Goal of the exercise: Write out exactly, please, every line from the beginning of the entries to the line holding "contemporary questions ranging", and no pictures.
:: Supplied records ::
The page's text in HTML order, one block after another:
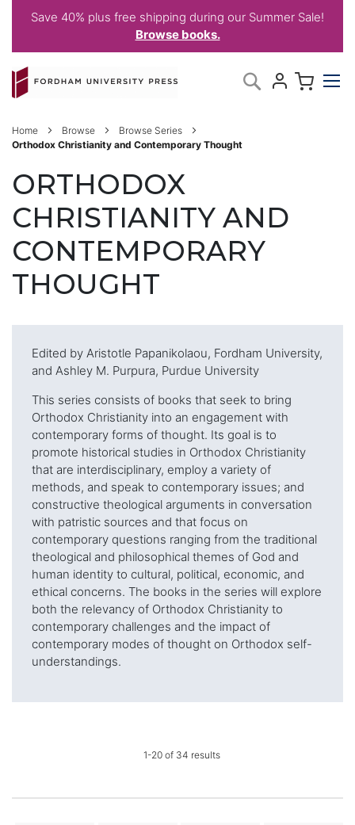
Save 40% plus free shipping during our Summer Sale!
Browse books.
to
Content
Search
Home Browse
Browse Series
Orthodox Christianity and Contemporary Thought
ORTHODOX
CHRISTIANITY AND
CONTEMPORARY
THOUGHT
Edited by Aristotle Papanikolaou, Fordham University,
and Ashley M. Purpura, Purdue University
This series consists of books that seek to bring
Orthodox Christianity into an engagement with
contemporary forms of thought. Its goal is to
promote historical studies in Orthodox Christianity
that are interdisciplinary, employ a variety of
methods, and speak to contemporary issues; and
constructive theological arguments in conversation
with patristic sources and that focus on
contemporary questions ranging from the traditional
theological and philosophical themes of God and
human identity to cultural, political, economic, and
ethical concerns. The books in the series will explore
both the relevancy of Orthodox Christianity to
contemporary challenges and the impact of
contemporary modes of thought on Orthodox self-
understandings.
1-20of 34 results
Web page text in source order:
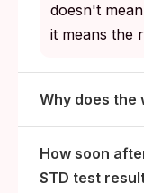
doesn't
it means the
Why does the
How soon
STD test
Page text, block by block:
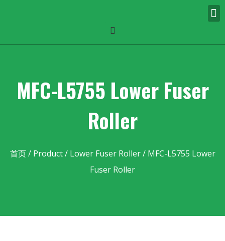
MFC-L5755 Lower Fuser
Roller
首页/ Product/ Lower Fuser Roller/ MFC-L5755 Lower
Fuser Roller
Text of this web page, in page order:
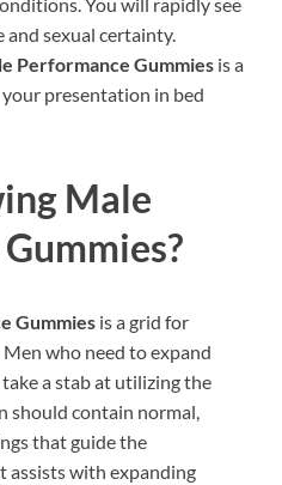
You will rapidly see
and sexual certainty.
Performance Gummies is a
presentation in bed
Male
Gummies is a grid for
who need to expand
a stab at utilizing the
should contain normal,
that guide the
assists with expanding
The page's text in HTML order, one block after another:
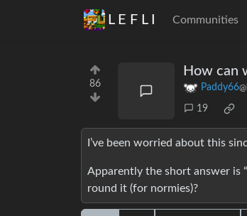
L E F L I Communities
86
How can
Paddy66
19
I’ve been worried about this
Apparently the short answer is
round it (for normies)?
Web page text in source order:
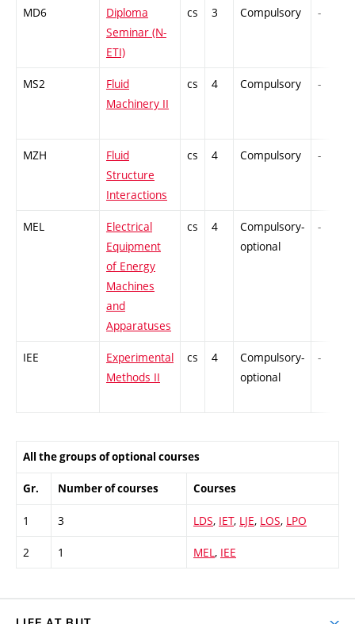
MD6
Diploma
Seminar (N-
ETI)
cs 3 Compulsory -
MS2
Fluid
Machinery II
cs 4 Compulsory -
MZH
Fluid
Structure
Interactions
cs 4 Compulsory -
MEL
Electrical
Equipment
of Energy
Machines
and
Apparatuses
cs 4
Compulsory-
optional
-
IEE
Experimental
Methods II
cs 4
Compulsory-
optional
-
All the groups of optional courses
Gr. Number of courses Courses
1 3 LDS, IET, LJE, LOS, LPO
2 1 MEL , IEE
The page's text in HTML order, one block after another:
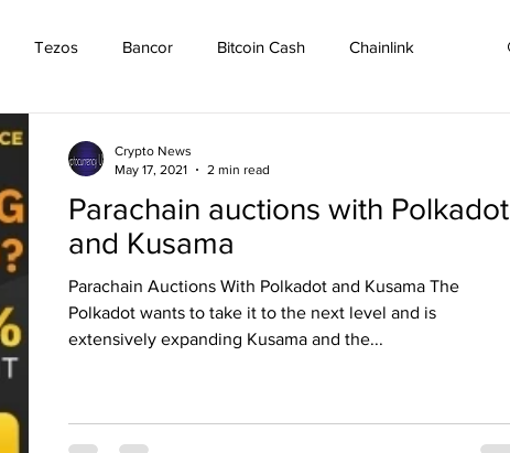
Tezos Bancor Bitcoin Cash Chainlink
Bitcoin
Tether USD Coin VeChain Dash
Parachain auctions with Polkadot
and Kusama
Parachain Auctions With Polkadot and Kusama The
Polkadot wants to take it to the next level and is
extensively expanding Kusama and the...
Crypto News
May 17, 2021
2 min read
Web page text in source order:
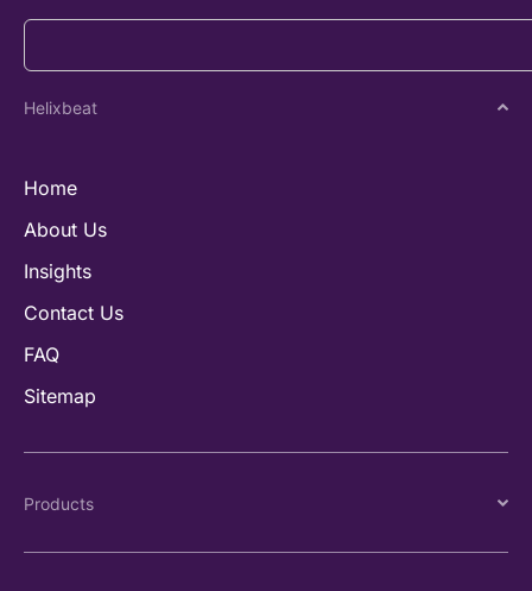
Helixbeat
Home
About Us
Insights
Contact Us
FAQ
Sitemap
Products
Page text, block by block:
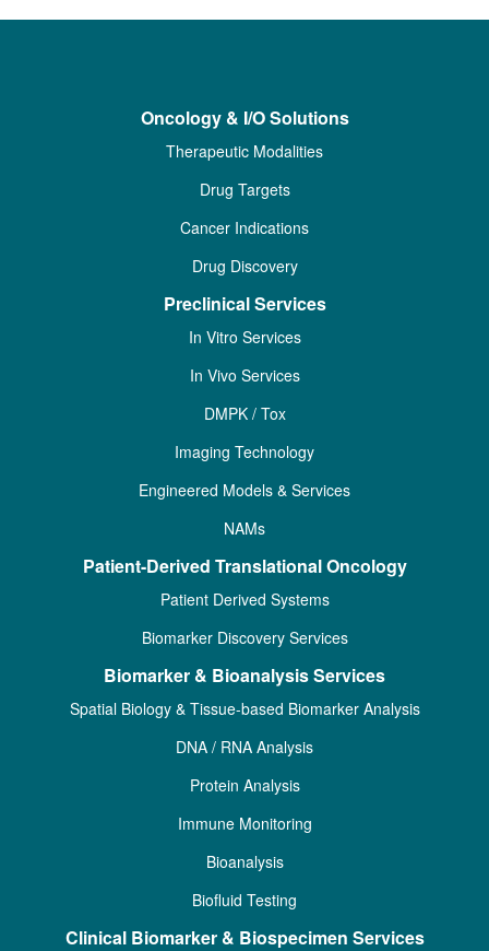
Oncology & I/O Solutions
Therapeutic Modalities
Drug Targets
Cancer Indications
Drug Discovery
Preclinical Services
In Vitro Services
In Vivo Services
DMPK / Tox
Imaging Technology
Engineered Models & Services
NAMs
Patient-Derived Translational Oncology
Patient Derived Systems
Biomarker Discovery Services
Biomarker & Bioanalysis Services
Spatial Biology & Tissue-based Biomarker Analysis
DNA / RNA Analysis
Protein Analysis
Immune Monitoring
Bioanalysis
Biofluid Testing
Clinical Biomarker & Biospecimen Services
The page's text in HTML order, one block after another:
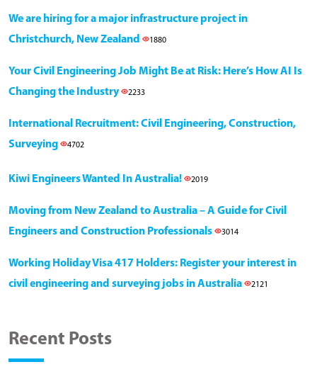
We are hiring for a major infrastructure project in
Christchurch, New Zealand
1880
Your Civil Engineering Job Might Be at Risk: Here’s How AI Is
Changing the Industry
2233
International Recruitment: Civil Engineering, Construction,
Surveying
4702
Kiwi Engineers Wanted In Australia! 2019
Moving from New Zealand to Australia – A Guide for Civil
Engineers and Construction Professionals
3014
Working Holiday Visa 417 Holders: Register your interest in
civil engineering and surveying jobs in Australia
2121
Recent Posts
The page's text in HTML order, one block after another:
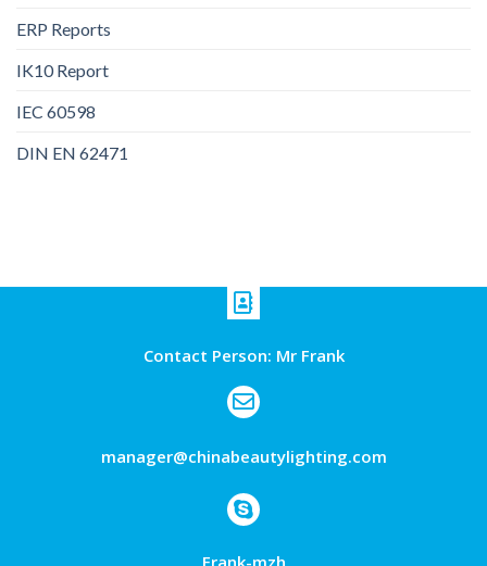
ERP Reports
IK10 Report
IEC 60598
DIN EN 62471
Contact Person: Mr Frank
manager@chinabeautylighting.com
Frank-mzh
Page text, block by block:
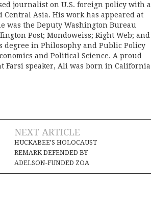
journalist on U.S. foreign policy with a
Central Asia. His work has appeared at
was the Deputy Washington Bureau
Post; Mondoweiss; Right Web; and
degree in Philosophy and Public Policy
and Political Science. A proud
Farsi speaker, Ali was born in California
NEXT ARTICLE
HUCKABEE’S HOLOCAUST
REMARK DEFENDED BY
ADELSON-FUNDED ZOA
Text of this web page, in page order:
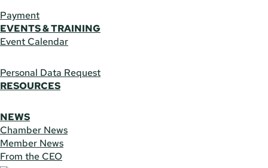
Payment
EVENTS & TRAINING
Event Calendar
Personal Data Request
RESOURCES
NEWS
Chamber News
Member News
From the CEO
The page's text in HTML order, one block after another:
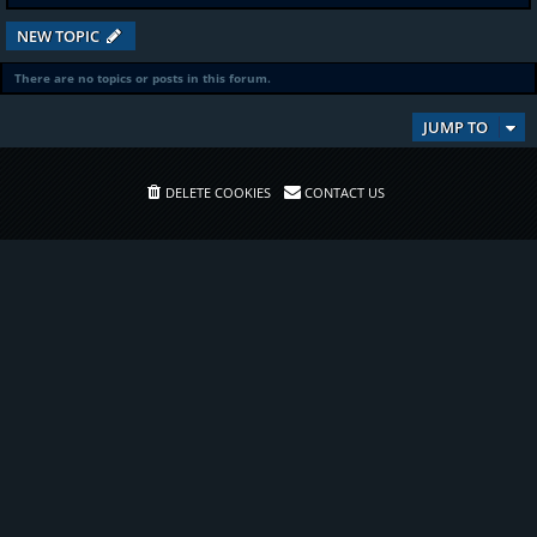
NEW TOPIC
There are no topics or posts in this forum.
JUMP TO
DELETE COOKIES CONTACT US
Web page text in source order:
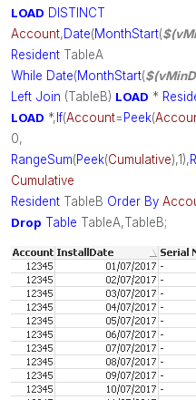
LOAD DISTINCT
Account,Date(MonthStart(
Resident TableA
While Date(MonthStart(
Left Join (TableB) LOAD *
LOAD *,If(Account=Peek(
0,
RangeSum(Peek(Cumulative),1),
Cumulative
Resident TableB Order By
Drop Table TableA,TableB;
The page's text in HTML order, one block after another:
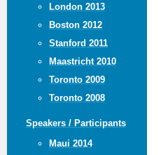
London 2013
Boston 2012
Stanford 2011
Maastricht 2010
Toronto 2009
Toronto 2008
Speakers / Participants
Maui 2014
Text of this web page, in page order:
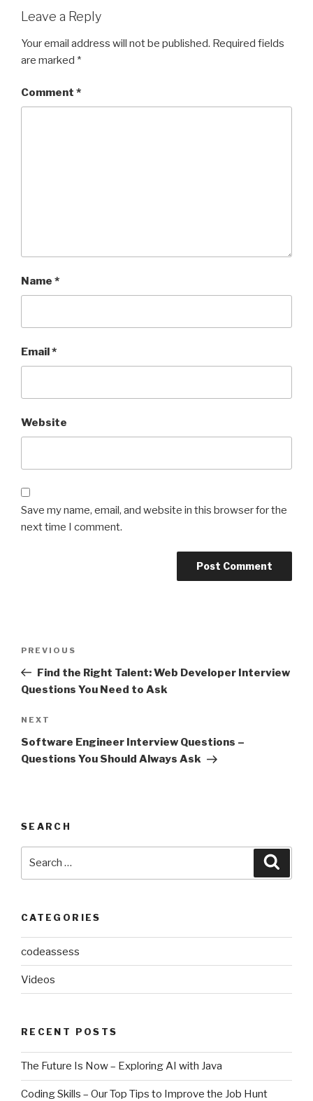
k
Leave a Reply
Your email address will not be published. Required fields
are marked *
Comment *
Name *
Email*
Website
Save my name, email, and website in this browser for the
next time I comment.
Previous
Post
PREVIOUS
Find the Right Talent: Web Developer Interview
Questions You Need to Ask
Next
Post
NEXT
Software Engineer Interview Questions –
Questions You Should Always Ask
SEARCH
CATEGORIES
codeassess
Videos
RECENT POSTS
The Future Is Now – Exploring AI with Java
Coding Skills – Our Top Tips to Improve the Job Hunt
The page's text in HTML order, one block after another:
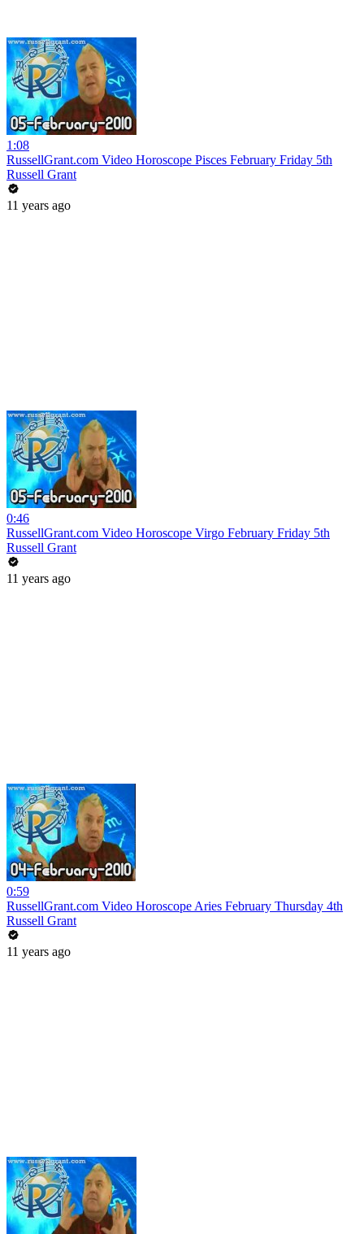
1:08
RussellGrant.com Video Horoscope Pisces February Friday 5th
Russell Grant
11 years ago
0:46
RussellGrant.com Video Horoscope Virgo February Friday 5th
Russell Grant
11 years ago
0:59
RussellGrant.com Video Horoscope Aries February Thursday 4th
Russell Grant
11 years ago
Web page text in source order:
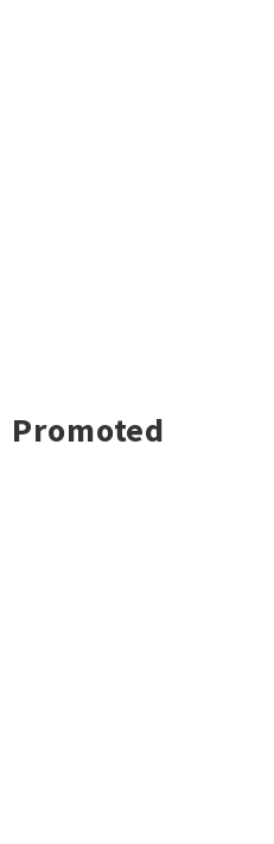
Promoted
:::
Response area:
The page's text in HTML order, one block after another:
Save 40% plus free shipping during our Summer Sale!
Browse books.
to
Content
Search
Home Browse
Browse Series
Orthodox Christianity and Contemporary Thought
ORTHODOX
CHRISTIANITY AND
CONTEMPORARY
THOUGHT
Edited by Aristotle Papanikolaou, Fordham University,
and Ashley M. Purpura, Purdue University
This series consists of books that seek to bring
Orthodox Christianity into an engagement with
contemporary forms of thought. Its goal is to
promote historical studies in Orthodox Christianity
that are interdisciplinary, employ a variety of
methods, and speak to contemporary issues; and
constructive theological arguments in conversation
with patristic sources and that focus on
contemporary questions ranging from the traditional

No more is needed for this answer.